Your assignment:
Print, please, exactly the lines from the one with "solutions long ago." through the final line of the data below, with both ends included and the pictures left out.

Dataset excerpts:
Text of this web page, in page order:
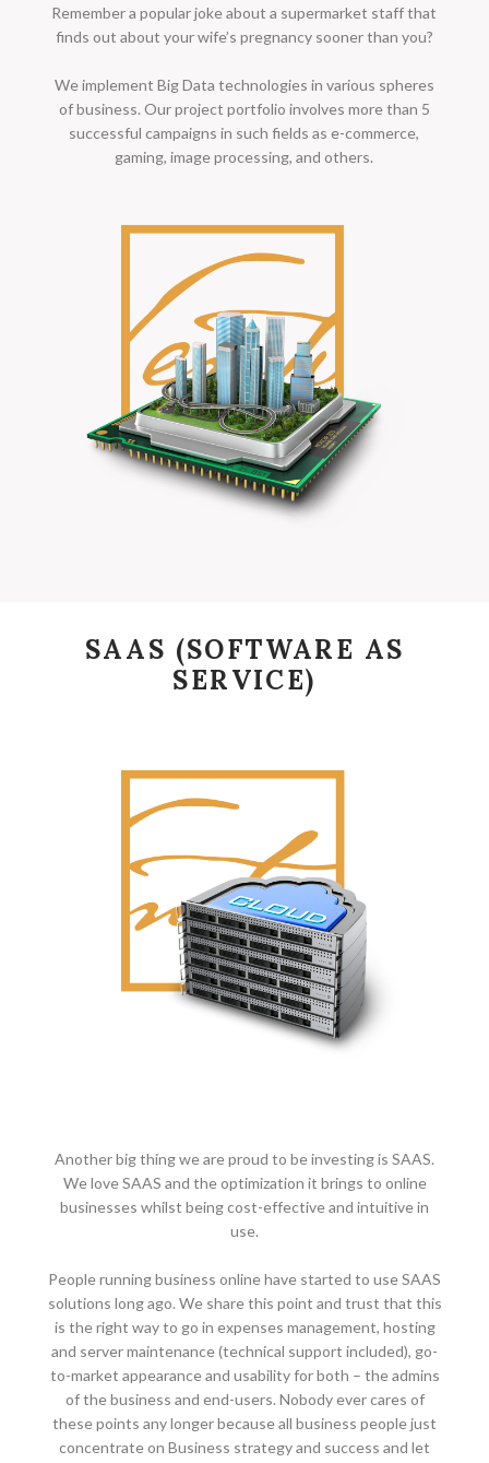
Remember a popular joke about a supermarket staff that
finds out about your wife’s pregnancy sooner than you?
We implement Big Data technologies in various spheres
of business. Our project portfolio involves more than 5
successful campaigns in such fields as e-commerce,
gaming, image processing, and others.
SAAS (SOFTWARE AS
SERVICE)
Another big thing we are proud to be investing is SAAS.
We love SAAS and the optimization it brings to online
businesses whilst being cost-effective and intuitive in
use.
People running business online have started to use SAAS
solutions long ago. We share this point and trust that this
is the right way to go in expenses management, hosting
and server maintenance (technical support included), go-
to-market appearance and usability for both – the admins
of the business and end-users. Nobody ever cares of
these points any longer because all business people just
concentrate on Business strategy and success and let
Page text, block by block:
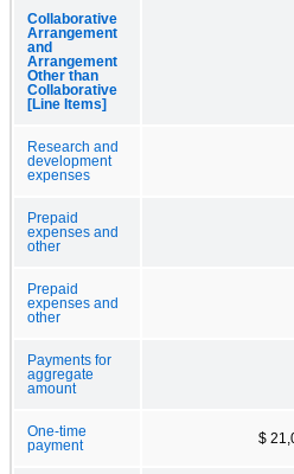
Collaborative
Arrangement
and
Arrangement
Other than
Collaborative
[Line Items]
Research and
development
expenses
Prepaid
expenses and
other
Prepaid
expenses and
other
Payments for
aggregate
amount
One-time
payment
$
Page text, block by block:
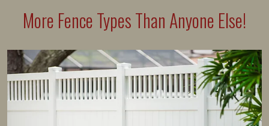
More Fence Types Than Anyone Else!
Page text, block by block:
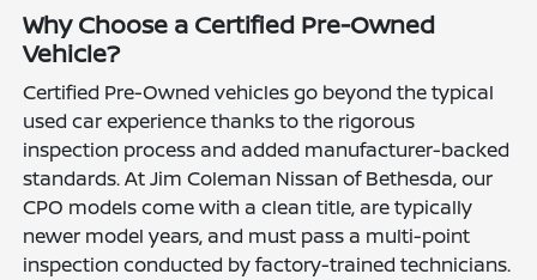
Why Choose a Certified Pre-Owned
Vehicle?
Certified Pre-Owned vehicles go beyond the typical
used car experience thanks to the rigorous
inspection process and added manufacturer-backed
standards. At Jim Coleman Nissan of Bethesda, our
CPO models come with a clean title, are typically
newer model years, and must pass a multi-point
inspection conducted by factory-trained technicians.
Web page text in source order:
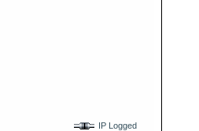
IP Logged

Response to this task:
solutions long ago. We share this point and trust that this
is the right way to go in expenses management, hosting
and server maintenance (technical support included), go-
to-market appearance and usability for both – the admins
of the business and end-users. Nobody ever cares of
these points any longer because all business people just
concentrate on Business strategy and success and let
Page text, block by block:
Collaborative
Arrangement
and
Arrangement
Other than
Collaborative
[Line Items]
Research and
development
expenses
Prepaid
expenses and
other
Prepaid
expenses and
other
Payments for
aggregate
amount
One-time
payment
$
Page text, block by block:
More Fence Types Than Anyone Else!
Page text, block by block:
Why Choose a Certified Pre-Owned
Vehicle?
Certified Pre-Owned vehicles go beyond the typical
used car experience thanks to the rigorous
inspection process and added manufacturer-backed
standards. At Jim Coleman Nissan of Bethesda, our
CPO models come with a clean title, are typically
newer model years, and must pass a multi-point
inspection conducted by factory-trained technicians.
Web page text in source order:
IP Logged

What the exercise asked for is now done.